Gorbachev's domestic objectives of rapid acceleration of technological and scientific progress and his foreign objective of nuclear disarmament require more cooperation and greater trust between East and West.
Does Sakharov's release signal a general amnesty for other political prisoners like Anatoly Koryagin? There are now clear signs from Moscow of more liberal attitudes toward intellectuals, writers, journalists, and cinema and theater figures. The Soviet press is now much more open in its criticism of social and economic problems. On the same day Sakharov was released, criticism of former Premier Leonid I. Brezhnev appeared in Pravda in language so plain that six or seven years ago it would have meant prosecution for anti-Soviet propaganda. Many people arrested in the 1970s and 1980s on that charge are still serving their sentences.

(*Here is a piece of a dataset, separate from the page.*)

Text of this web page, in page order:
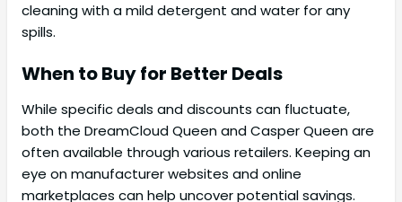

Still, I do not believe that such an amnesty, or abolishment of the political articles in the Soviet Penal Code, are likely in the near future. The international campaign on behalf of prisoners of conscience must continue to grow and become better publicized.
A New Dialogue
Nevertheless, Gorbachev's personal call to Sakharov in Gorky was an important gesture. It started a dialogue between one politician and a dissident scientist. They have already found common ground in their opposition to the Strategic Defense Initiative program. If this dialogue can continue and expand to include other politicians and scientists, it could make the upcoming meetings on nuclear disarmament in Geneva more productive.